Q. Back in the day, the most difficult data requests tended to come from national account relationships. There was the case of a valued distribution partner that used a different categorization of our funds than we did. And, most firms used just a handful of funds versus the full range. The request was that we provide monthly and even daily updated data on just those select funds, using the partner’s asset class designations, to the firm’s Intranet or Extranet.
What’s happening today? Has anything changed in terms of how those one-off requests get handled?
Graham: The industry is so behind in using technology that issues like these are maddening for most asset managers. Firms can’t assume the position that “We deliver data just this way.” They should be looking at what their target investors and partners really want. That’s what stirs real innovation.
This market is report-centric. The first thing everyone asks about is output: “What do I need to show and how should it look?” The second step is to build a pipe to get the data.
As a result, everything is fit for one purpose. Every new classification, mapping or output type needs a new purpose-built solution (or it becomes a stapled, duct-taped mess). This approach isn’t scalable. We believe in unifying the data so changes like this simply become “Let’s turn on this switch,” and out comes another type of reporting.
Q. The industry has extensive experience in feeding data to outside services (e.g., Morningstar and Lipper), but what can you tell us about distributing selected data (not every fund, not all data, etc.) to other applications—for example, a display ad with a data reference that must be updated?

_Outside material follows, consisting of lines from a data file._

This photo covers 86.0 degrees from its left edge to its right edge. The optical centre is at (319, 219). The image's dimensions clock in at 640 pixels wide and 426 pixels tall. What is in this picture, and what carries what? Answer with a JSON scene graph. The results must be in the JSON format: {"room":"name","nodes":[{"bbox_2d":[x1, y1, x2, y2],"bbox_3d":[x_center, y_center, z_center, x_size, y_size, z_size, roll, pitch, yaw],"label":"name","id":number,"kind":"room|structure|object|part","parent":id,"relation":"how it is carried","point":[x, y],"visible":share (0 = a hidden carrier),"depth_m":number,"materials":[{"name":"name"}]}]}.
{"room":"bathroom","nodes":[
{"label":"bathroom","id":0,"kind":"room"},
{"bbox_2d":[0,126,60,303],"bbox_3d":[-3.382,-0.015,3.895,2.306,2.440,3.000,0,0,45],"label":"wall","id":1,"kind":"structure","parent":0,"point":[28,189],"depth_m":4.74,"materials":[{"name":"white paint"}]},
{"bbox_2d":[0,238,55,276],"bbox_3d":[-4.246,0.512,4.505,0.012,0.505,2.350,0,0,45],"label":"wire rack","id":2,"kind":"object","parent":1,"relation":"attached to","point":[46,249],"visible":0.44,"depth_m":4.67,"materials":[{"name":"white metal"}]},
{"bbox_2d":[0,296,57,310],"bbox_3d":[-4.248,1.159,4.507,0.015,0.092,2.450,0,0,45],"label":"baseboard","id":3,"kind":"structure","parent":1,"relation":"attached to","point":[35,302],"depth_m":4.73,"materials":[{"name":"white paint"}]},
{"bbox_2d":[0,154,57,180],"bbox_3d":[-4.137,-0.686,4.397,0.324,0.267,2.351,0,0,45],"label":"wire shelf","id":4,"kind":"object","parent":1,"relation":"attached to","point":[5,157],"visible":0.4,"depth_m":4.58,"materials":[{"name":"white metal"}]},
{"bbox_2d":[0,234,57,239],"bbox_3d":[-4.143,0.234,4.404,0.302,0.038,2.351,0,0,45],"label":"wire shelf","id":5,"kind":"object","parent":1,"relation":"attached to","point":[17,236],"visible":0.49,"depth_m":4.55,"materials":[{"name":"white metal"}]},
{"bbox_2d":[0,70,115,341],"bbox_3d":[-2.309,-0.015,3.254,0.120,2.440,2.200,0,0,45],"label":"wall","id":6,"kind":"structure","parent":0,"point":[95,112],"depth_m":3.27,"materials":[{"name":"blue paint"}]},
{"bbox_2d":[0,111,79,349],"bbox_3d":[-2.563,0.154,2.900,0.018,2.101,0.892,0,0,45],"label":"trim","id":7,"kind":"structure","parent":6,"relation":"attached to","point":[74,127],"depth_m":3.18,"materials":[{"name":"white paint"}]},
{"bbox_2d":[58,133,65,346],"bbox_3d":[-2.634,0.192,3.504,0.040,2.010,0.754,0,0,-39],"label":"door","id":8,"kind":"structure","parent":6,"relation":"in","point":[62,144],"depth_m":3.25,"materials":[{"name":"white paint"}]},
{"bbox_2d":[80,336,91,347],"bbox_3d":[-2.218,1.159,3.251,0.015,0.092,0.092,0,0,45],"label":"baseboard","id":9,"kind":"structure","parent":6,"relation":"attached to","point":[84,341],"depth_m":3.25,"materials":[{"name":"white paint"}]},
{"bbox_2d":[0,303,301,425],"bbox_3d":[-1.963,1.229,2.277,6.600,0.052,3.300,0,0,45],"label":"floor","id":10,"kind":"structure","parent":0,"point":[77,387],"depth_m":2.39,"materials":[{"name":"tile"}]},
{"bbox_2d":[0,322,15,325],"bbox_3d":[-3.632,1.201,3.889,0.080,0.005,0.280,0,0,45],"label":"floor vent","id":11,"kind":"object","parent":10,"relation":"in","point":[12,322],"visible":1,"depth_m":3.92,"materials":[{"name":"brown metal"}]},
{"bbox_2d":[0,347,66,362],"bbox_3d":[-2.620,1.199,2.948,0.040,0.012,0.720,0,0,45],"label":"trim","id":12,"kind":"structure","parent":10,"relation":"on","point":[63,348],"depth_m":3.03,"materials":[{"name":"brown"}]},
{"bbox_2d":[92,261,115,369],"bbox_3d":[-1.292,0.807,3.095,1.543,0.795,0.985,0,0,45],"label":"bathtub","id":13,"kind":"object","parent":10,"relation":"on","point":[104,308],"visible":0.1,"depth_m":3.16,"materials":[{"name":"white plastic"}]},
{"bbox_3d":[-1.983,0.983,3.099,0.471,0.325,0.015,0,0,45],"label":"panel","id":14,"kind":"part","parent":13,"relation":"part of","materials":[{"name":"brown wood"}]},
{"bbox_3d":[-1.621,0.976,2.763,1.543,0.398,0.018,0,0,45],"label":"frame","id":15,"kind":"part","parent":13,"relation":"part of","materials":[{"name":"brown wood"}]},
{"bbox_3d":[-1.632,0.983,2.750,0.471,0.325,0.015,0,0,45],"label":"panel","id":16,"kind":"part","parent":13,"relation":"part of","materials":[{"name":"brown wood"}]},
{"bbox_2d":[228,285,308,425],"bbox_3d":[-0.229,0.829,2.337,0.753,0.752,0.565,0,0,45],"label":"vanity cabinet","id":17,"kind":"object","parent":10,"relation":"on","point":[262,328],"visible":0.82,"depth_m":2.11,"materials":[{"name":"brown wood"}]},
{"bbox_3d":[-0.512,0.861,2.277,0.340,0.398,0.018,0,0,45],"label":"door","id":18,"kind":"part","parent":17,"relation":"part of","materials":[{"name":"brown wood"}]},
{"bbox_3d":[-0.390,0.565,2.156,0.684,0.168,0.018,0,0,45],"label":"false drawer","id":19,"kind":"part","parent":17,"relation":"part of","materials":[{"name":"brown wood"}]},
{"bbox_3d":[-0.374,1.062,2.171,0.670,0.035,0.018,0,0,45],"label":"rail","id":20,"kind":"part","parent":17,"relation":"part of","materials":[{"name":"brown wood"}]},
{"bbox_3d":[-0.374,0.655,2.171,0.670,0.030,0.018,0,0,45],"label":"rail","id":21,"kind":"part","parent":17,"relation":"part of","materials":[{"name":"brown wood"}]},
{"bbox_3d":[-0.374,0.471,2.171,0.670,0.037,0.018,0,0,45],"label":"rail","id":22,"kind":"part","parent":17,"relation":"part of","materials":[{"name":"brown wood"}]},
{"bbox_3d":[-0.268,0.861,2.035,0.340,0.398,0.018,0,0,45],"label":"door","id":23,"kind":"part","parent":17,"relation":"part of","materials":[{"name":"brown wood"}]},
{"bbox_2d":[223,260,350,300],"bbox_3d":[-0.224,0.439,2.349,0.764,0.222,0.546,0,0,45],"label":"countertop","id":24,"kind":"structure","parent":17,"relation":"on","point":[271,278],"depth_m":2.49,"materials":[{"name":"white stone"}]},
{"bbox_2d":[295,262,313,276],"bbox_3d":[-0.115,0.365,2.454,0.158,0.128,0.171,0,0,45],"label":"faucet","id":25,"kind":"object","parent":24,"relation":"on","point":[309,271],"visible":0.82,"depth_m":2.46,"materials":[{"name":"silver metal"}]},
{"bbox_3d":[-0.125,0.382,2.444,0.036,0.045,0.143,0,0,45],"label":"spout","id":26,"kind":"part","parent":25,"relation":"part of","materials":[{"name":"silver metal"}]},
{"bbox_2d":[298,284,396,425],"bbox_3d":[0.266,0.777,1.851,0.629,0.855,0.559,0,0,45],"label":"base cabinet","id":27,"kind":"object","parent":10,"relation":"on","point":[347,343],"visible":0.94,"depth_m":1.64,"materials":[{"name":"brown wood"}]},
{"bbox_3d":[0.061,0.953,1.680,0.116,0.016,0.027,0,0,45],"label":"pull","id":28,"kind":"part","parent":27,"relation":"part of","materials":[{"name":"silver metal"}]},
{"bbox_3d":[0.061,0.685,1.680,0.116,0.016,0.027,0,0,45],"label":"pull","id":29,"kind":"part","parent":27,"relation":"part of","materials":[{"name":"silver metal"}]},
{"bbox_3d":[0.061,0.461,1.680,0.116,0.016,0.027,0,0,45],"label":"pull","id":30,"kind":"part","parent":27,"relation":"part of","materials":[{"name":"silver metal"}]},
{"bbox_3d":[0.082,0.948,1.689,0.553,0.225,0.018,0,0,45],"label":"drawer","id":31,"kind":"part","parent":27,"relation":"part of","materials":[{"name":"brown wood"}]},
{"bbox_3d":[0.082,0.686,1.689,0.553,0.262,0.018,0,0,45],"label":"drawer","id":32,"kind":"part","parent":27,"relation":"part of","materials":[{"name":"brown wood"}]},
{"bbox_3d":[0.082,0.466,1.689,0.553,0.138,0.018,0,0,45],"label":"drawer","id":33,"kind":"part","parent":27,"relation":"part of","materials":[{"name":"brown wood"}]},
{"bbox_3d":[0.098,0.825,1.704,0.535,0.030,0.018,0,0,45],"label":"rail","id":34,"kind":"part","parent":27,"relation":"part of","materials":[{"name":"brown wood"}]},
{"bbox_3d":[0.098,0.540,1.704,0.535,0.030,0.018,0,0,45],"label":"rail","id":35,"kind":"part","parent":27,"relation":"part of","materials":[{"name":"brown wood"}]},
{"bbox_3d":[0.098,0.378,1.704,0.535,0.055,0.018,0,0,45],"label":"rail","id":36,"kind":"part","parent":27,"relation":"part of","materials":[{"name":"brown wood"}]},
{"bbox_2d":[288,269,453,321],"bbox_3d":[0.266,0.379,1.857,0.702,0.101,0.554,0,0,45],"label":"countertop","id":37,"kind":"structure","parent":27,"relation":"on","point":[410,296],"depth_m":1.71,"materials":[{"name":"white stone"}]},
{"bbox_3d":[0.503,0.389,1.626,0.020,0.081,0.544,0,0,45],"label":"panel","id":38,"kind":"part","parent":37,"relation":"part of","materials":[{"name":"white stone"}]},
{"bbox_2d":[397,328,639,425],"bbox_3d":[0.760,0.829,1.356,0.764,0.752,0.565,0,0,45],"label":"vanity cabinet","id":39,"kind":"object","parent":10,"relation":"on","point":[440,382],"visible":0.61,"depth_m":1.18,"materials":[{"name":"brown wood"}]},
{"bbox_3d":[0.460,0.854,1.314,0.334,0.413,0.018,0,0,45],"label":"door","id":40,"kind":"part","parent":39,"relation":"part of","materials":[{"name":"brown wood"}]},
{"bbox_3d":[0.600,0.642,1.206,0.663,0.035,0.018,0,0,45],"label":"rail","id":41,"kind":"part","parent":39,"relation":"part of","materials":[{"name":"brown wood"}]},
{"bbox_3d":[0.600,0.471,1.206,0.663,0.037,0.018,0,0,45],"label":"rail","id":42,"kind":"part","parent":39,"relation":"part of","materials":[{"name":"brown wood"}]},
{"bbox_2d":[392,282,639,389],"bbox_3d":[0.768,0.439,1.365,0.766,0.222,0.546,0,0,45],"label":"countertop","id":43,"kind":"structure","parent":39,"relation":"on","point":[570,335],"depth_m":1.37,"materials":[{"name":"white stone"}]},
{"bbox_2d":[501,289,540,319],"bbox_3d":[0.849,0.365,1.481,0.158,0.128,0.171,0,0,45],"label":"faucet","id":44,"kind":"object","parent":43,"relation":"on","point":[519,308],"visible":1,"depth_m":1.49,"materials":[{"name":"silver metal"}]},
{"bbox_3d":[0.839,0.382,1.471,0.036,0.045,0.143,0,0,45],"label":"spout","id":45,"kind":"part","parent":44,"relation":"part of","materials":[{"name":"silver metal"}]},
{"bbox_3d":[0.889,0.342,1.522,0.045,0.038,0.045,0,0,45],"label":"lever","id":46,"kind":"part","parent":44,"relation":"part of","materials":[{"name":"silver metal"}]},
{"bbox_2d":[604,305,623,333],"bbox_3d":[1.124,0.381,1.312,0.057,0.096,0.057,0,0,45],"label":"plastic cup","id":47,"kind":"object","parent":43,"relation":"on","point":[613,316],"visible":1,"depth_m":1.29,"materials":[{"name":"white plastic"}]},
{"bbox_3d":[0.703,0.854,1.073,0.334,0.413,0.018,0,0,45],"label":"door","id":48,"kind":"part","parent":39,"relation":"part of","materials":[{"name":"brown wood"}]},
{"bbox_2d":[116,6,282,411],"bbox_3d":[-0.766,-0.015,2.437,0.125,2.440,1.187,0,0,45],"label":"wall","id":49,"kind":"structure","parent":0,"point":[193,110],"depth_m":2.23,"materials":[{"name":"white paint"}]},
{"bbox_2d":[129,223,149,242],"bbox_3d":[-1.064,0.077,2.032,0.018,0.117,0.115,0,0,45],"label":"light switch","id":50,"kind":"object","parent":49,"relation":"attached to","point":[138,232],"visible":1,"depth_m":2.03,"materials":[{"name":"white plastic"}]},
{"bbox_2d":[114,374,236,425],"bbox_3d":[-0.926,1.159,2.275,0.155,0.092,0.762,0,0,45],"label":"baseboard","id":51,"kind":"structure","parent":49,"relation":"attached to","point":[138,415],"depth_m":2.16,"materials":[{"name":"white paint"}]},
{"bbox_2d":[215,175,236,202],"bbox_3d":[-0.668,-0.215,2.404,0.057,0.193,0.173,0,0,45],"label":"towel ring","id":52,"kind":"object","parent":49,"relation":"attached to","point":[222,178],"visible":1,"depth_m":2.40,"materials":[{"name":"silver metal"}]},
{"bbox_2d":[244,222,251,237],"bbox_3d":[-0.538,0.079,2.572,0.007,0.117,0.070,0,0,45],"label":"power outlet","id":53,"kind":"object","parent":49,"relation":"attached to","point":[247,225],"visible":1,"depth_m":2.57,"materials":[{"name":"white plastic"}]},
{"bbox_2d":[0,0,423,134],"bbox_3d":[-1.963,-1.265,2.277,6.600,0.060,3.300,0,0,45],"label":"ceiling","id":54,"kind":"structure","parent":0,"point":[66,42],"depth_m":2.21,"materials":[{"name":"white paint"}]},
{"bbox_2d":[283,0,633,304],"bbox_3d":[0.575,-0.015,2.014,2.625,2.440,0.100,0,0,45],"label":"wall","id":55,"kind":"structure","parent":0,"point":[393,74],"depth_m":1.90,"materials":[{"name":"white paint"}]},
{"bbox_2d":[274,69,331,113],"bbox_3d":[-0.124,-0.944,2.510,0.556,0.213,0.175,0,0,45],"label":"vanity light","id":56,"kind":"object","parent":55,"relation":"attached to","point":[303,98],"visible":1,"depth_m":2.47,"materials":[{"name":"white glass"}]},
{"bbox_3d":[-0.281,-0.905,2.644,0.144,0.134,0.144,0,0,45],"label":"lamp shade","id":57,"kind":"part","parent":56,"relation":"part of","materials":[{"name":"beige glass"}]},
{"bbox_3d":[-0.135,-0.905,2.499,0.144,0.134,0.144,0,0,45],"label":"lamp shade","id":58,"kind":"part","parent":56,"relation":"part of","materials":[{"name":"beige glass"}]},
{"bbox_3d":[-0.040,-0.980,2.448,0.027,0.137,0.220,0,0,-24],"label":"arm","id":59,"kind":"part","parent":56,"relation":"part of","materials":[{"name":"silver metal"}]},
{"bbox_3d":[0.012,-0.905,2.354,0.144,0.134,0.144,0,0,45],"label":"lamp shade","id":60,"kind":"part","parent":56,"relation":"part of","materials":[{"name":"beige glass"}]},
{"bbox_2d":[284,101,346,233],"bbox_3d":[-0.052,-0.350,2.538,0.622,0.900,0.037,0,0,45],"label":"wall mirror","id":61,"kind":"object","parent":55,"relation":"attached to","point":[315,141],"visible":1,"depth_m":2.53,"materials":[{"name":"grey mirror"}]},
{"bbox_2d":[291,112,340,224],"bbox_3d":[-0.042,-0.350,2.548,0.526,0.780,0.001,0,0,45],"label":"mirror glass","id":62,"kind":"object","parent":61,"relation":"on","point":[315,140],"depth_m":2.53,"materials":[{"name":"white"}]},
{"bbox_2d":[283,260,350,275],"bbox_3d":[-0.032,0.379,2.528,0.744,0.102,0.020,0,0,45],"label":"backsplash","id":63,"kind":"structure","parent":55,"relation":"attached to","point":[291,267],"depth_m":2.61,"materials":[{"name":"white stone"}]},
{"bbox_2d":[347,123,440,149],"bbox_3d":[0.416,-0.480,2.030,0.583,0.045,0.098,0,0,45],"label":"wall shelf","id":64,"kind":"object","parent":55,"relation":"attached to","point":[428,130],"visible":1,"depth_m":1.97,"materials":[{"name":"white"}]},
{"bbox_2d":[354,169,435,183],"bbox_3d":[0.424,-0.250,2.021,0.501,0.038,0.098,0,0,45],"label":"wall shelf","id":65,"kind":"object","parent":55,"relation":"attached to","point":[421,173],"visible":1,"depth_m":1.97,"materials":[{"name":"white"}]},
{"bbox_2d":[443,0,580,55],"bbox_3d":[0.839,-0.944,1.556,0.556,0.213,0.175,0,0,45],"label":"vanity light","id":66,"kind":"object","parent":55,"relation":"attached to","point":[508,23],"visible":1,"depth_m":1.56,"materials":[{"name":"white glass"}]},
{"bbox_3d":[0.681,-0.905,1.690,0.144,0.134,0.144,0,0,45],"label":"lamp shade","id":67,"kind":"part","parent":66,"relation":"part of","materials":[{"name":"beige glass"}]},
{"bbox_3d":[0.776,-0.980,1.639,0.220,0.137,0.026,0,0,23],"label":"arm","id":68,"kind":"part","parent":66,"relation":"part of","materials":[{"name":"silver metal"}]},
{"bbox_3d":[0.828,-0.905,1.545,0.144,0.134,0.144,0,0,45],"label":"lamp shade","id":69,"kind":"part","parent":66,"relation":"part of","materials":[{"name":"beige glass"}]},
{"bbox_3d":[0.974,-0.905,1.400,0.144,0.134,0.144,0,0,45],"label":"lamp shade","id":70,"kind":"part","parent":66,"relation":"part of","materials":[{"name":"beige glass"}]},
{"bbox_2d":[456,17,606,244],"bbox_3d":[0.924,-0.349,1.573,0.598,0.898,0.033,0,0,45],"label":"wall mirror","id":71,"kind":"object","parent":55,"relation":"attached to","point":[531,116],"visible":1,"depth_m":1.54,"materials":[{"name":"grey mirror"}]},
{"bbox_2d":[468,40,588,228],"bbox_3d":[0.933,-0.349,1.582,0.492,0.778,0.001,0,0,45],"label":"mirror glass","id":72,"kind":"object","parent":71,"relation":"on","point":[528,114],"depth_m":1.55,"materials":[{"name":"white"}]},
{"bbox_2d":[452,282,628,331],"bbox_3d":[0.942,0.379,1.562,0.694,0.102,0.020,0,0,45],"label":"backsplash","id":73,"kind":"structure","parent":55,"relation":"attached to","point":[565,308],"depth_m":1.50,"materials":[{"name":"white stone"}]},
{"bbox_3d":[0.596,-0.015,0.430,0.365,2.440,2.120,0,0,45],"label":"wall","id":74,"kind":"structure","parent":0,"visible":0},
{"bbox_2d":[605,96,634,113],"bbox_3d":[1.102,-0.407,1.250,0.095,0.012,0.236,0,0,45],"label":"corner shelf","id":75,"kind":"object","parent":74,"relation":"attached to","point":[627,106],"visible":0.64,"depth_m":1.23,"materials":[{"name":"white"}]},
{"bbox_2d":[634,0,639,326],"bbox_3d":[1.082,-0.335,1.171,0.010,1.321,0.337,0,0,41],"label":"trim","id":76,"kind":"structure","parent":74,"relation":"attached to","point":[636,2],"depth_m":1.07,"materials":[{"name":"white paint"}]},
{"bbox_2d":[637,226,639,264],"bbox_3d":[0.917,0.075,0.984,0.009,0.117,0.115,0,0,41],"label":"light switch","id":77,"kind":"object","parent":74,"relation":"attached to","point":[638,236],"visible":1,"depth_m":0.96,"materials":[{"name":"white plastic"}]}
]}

Graham: We don’t hear a lot of questions about that currently. But there is a huge opportunity to inform the asset manager about all the places where their data appears—and where it’s wrong. Because of manual processes or unchecked data feeds, outside data services can end up showing incorrect data.
This happens today—from the fact sheet to the presentation to the asset manager’s own Website—with data that’s not just out of sync, but completely wrong! And you can imagine how your typical Chief Compliance Officer feels about this. An “entitled distribution” process can enable a firm to choose which information—at both the document and meta-data level—is permissioned to be sent to each recipient before it leaves the system.

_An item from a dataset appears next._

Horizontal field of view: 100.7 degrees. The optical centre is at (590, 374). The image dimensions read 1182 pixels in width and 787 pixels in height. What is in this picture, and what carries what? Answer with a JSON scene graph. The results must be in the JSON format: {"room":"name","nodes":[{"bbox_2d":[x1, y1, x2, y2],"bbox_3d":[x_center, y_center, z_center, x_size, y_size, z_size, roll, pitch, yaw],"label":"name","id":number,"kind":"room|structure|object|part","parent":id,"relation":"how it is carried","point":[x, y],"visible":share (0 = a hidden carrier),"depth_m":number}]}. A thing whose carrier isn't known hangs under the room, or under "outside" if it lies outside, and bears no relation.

Q. Finally, what are your smartest clients talking to you about?
Graham: Our most cutting-edge clients are thinking creatively with us about improving workflow, analytics and display technologies. But in the end they want to use technology to attract and retain assets. That means understanding the different needs of their audience, whether they are deep-pocketed and conservative institutional investors or their influential consultants or even individual investors who have increasingly high expectations for sexy, impressive presentations.
Check out [above] what JP Morgan UK is doing—beautiful layout and groundbreaking use of embedded data and performance charting. They’re doing the work of getting to know the audience, A/B testing interactive pages, and delivering the message in the appropriate way and channel.
Gerritt Graham is responsible for managing all sales, account management and long-term revenue strategy at Kurtosys in the Americas. His nearly 20-year financial services and technology career includes a variety of senior, global business development roles at The Oracle Corporation, Thomson Reuters and the Gerson Lehrman Group.